(The task): Your answer is the line containing "uniform dimensions of" plus every line after it to the end of the data below, transcribed exactly and with nothing else.

BEGIN Data shown

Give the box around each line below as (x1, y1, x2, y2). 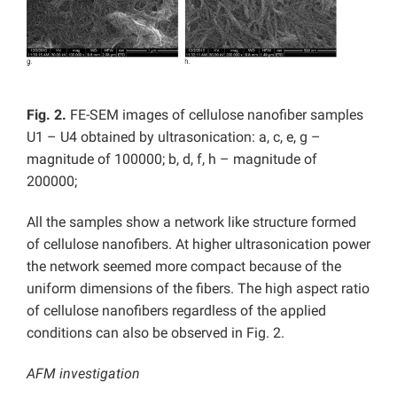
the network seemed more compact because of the (27, 258, 341, 276)
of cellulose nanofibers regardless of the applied (27, 302, 326, 320)
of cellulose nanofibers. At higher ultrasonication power (27, 236, 370, 253)
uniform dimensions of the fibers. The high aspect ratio (27, 280, 370, 298)
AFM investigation (27, 365, 140, 383)
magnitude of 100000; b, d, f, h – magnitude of (27, 151, 317, 168)
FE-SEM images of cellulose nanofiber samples (66, 106, 363, 124)
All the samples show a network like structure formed (27, 214, 356, 231)

END Data shown

(Solution for this task):
uniform dimensions of the fibers. The high aspect ratio (27, 280, 370, 298)
AFM investigation (27, 365, 140, 383)
magnitude of 100000; b, d, f, h – magnitude of (27, 151, 317, 168)
FE-SEM images of cellulose nanofiber samples (66, 106, 363, 124)
All the samples show a network like structure formed (27, 214, 356, 231)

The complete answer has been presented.